Philosophie de fabrication et savoir-faire
Gubi ne fabrique pas tout elle-même, mais elle choisit ses partenaires de production avec une rigueur qui force le respect. La maison travaille avec des manufactures spécialisées à travers l’Europe, sélectionnées pour leur maîtrise technique et leur capacité à tenir les standards d’une maison exigeante. Cette organisation en réseau lui permet d’associer, sur une même pièce, des techniques qui relèveraient de savoir-faire distincts : moulage plastique de précision et finition artisanale à la main pour la Beetle, travail du métal soufflé et assemblage délicat pour les luminaires Matégot.
La question des matériaux est centrale dans la démarche Gubi. Les tissus d’assise sont choisis et inspectés individuellement avant application, chaque métrage de velours, de laine ou de cuir est évalué pour ses qualités tactiles autant que pour sa résistance dans le temps. Le bois utilisé dans les produits Gubi est intégralement certifié EUTR ; les composites bois sont certifiés TSCA ; les finitions métalliques et leurs fournisseurs sont REACH certifiés. Ce n’est pas de la communication : c’est une exigence de traçabilité qui engage la réputation de la maison à chaque commande.
La réparabilité est également un principe ancré dans la conception : les produits Gubi sont pensés pour être démontés, leurs composants triés et recyclés en fin de vie. La transition vers des plastiques composites recyclés (déjà engagée sur les collections Beetle et Bat avec plus de 50 % de matière recyclée) illustre une trajectoire environnementale sérieuse, loin des postures de façade.

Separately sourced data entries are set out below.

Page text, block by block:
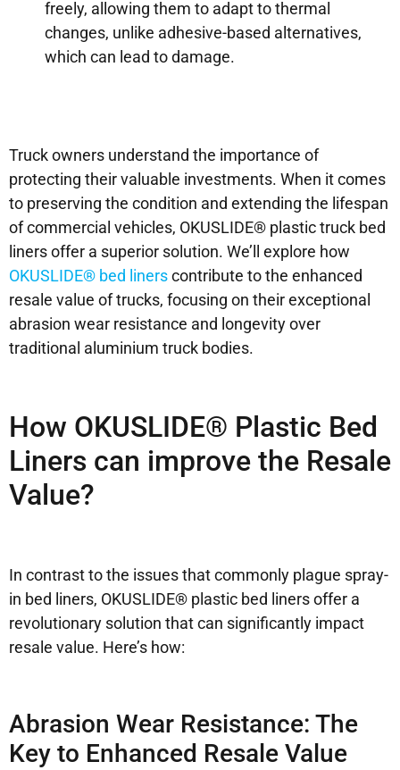
freely, allowing them to adapt to thermal
changes, unlike adhesive-based alternatives,
which can lead to damage.
Truck owners understand the importance of
protecting their valuable investments. When it comes
to preserving the condition and extending the lifespan
of commercial vehicles, OKUSLIDE® plastic truck bed
liners offer a superior solution. We’ll explore how
OKUSLIDE® bed linerscontribute to the enhanced
resale value of trucks, focusing on their exceptional
abrasion wear resistance and longevity over
traditional aluminium truck bodies.
How OKUSLIDE® Plastic Bed
Liners can improve the Resale
Value?
In contrast to the issues that commonly plague spray-
in bed liners, OKUSLIDE® plastic bed liners offer a
revolutionary solution that can significantly impact
resale value. Here’s how:
Abrasion Wear Resistance: The
Key to Enhanced Resale Value
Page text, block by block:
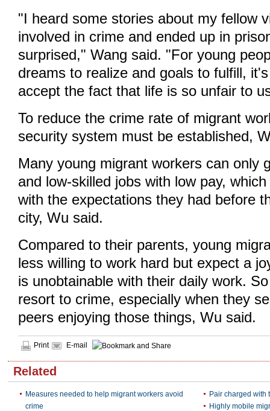
"I heard some stories about my fellow
involved in crime and ended up in
surprised," Wang said. "For young
dreams to realize and goals to fulfill,
accept the fact that life is so unfair to
To reduce the crime rate of migrant
security system must be established,
Many young migrant workers can only
and low-skilled jobs with low pay,
with the expectations they had before
city, Wu said.
Compared to their parents, young
less willing to work hard but expect a
is unobtainable with their daily work.
resort to crime, especially when they
peers enjoying those things, Wu said.
Print E-mail
Related
Measures needed to help migrant workers avoid
crime
Pair charged with
Highly mobile
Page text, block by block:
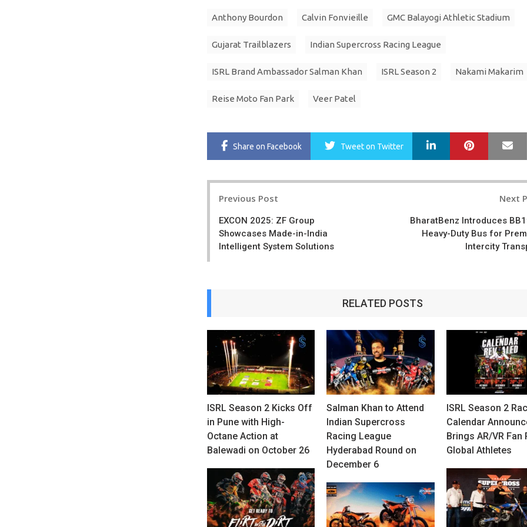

Un réseau de créateurs d’exception
La force de Gubi tient aussi à la qualité de ses collaborations. La maison a su construire des relations durables avec des studios dont la vision résonne avec la sienne : GamFratesi, dont le double ancrage italo-danois fait écho à la nature plurielle de Gubi ; Space Copenhagen, dont l’élégance nordique contemporaine irrigue plusieurs collections de luminaires et de mobilier ; OeO Studio, pour ses explorations plus architecturales. Parallèlement, Gubi a été l’une des premières maisons à réhabiliter des figures injustement oubliées : Greta Magnusson Grossman, Mathieu Matégot, Robert Dudley Best, Pierre Paulin, Barba Corsini, autant de noms qui n’auraient peut-être pas rejoint le panthéon du design sans l’engagement éditorial de la maison danoise.
Cette double logique, entre la valorisation du patrimoine et l’héritage des maîtres du passé et la découverte de voix émergentes donne au catalogue Gubi une profondeur temporelle rare. Elle positionne la marque non pas comme un acteur de la tendance, mais comme un acteur de la grande histoire du design, ce qui, pour un acheteur exigeant, change fondamentalement la nature de l’achat.
Gubi et l’héritage scandinave réinventé
Gubi est danoise, mais elle n’est pas enfermée dans le design scandinave traditionnel. Elle en hérite la clarté formelle, le respect de la fonction, l’attention aux matériaux mais elle y ajoute une dimension internationale et une appétence pour la couleur, la texture, et l’ornement mesuré qui la distinguent de ses contemporains nordiques. Là où certaines maisons scandinaves ont fait du minimalisme une idéologie, Gubi en fait un point de départ qu’elle s’autorise à dépasser quand la pièce le réclame.
C’est cette liberté assumée qui fait de Gubi l’une des marques de référence pour les amateurs éclairés et les professionnels de la décoration intérieure qui cherchent à construire des intérieurs denses, riches en références, sans jamais tomber dans l’accumulation. Chaque pièce Gubi sait tenir sa place dans un espace habité, sans le dominer et sans disparaître.